Нет, нет! Машу втопчут в грязь, причислят к разряду таких дамочек… Нет! Но что же делать, если деньги кончаются? На кого переложить свои расходы, на отца и мать? У них лишнего нет. Спасибо, ее, студентку, содержат. Как же быть, откуда деньги взять? Детский врач, осматривая Зоеньку, сказал: с трех месяцев ленинградским детям надо давать соки, чтобы не было рахита. Сначала морковный (этот пустяки стоит), а потом апельсинный. Как раз апельсинов много в продаже, испанских…
Мучается Маша, прикидывает и так и сяк. Если б имела время, нашла бы приработок — учеников нашла бы, школьников. На будущий год она так и сделает, а сейчас — впору справиться с учебой. Да и болезнь нагрянула, силы отняла. Трудно!
Мучается Маша, но ни на одну секунду не приходит ей в голову пожалеть, что не вышла замуж за Осю, — Ося, хотя и студент, но одновременно работает на полной ставке, помогает матери. Нет, без любви никогда она не пойдет на это. Главное — достоинства не потерять, главное — не входить никому в подчинение. Уж лучше брать алименты.
Маркизов… В глубине души она, конечно, уверена: стоит только ему увидеть дочь, как он растает. Такая необыкновенная, такая красивая, такая умная, — ах, боже мой! Конечно, растает. А дальше что? Ну, он ра стает и скажет: «Маша, прости меня, давай жить вместе». И она согласится?

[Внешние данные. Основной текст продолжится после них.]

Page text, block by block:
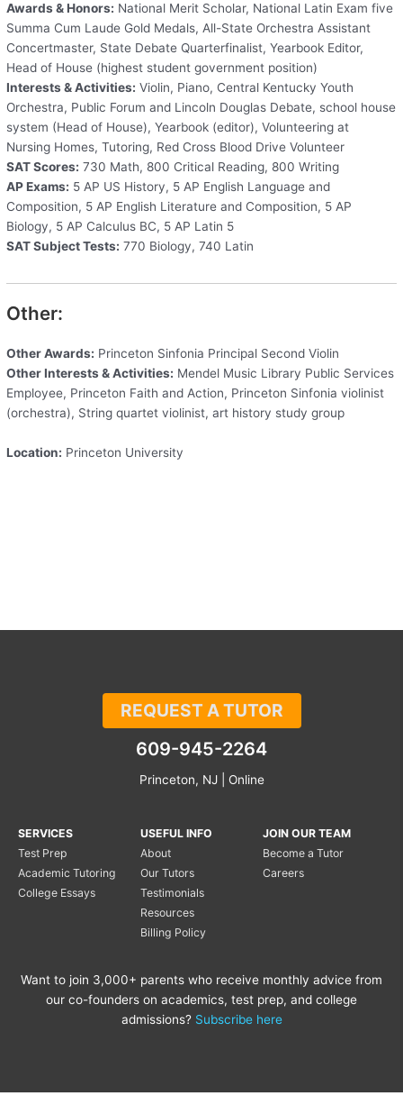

Никто не просил Машу «давай жить вместе», но она поняла: не сможет она простить ему все, что он сделал. Нет, слишком много полыни выросло в душе. Как странно: если сравнить людей с прежними, видно, что стали люди лучше, сознательней, поняли, что такое человеческое достоинство, горделивее стали, независимей. Это так. Но когда видишь перспективу, — сегодняшнее не кажется таким уж совершенством. Требования, понятия о лучшем растут вместе с достижениями. То, что вчера было в человеке отметиной нового, — завтра покажемся недостаточным, бедным знаком. Да, люди уже не волки друг другу: но приходит пора научиться отдавать другому не только избыточное, но и самое дорогое. Как далек от этого Маркизов!
Нет, выше голову, женщина. Держись, не пропадешь и одна. Сама решай свою судьбу, сама!
А с деньгами как же быть все-таки?
Закон — на ее стороне и на стороне ребенка. Да и сам Маркизов, без помощи закона, не откажет… в чем? В помощи? Кому? Ей, что ли? А разве не себе будет он помогать, если станет давать деньги на воспитание своей собственной дочки? И почему это до сих пор называют — «помогать матери»? Как будто мать вообще-то обязана растить детей одна, а вот добрые мужчины иногда помогают…
Как не хочется первой звонить Маркизову! Можно, конечно, сразу обратиться в суд, тогда не надо будет звонить ему. Но ведь он не отказывался от своих обязанностей, можно и без суда все оформить. Только надо самой позвонить ему.
Маша откладывает это до того дня, пока у нее в кошельке остаются последние десять рублей. Дальше рисковать нельзя, это уже значит — рисковать Зоей. Надо звонить.
Она набирает знакомый номер телефона, дрожа от волнения, от стыда, — вот уж и просить приходится! Дома Маркизова нет, подходит Лиза.
— Передайте Семену Григоричу, чтобы он позвонил на Введенскую, — говорит она четко и поспешно вешает трубку. Сама же, сама писала ему, чтобы не звонил, не искал, не писал! И вот теперь…
Он звонит на следующее утро.
— У вас родилась дочь. К сожалению, нельзя обойтись без расходов, которые я не предвидела. Приезжайте условиться обо всем, — говорит она по возможности твердо. По возможности… Он отвечает быстро, послушно, с готовностью. Он может приехать завтра утром. Конечно, расходы, а как же она думала? Он готов выполнить свой долг.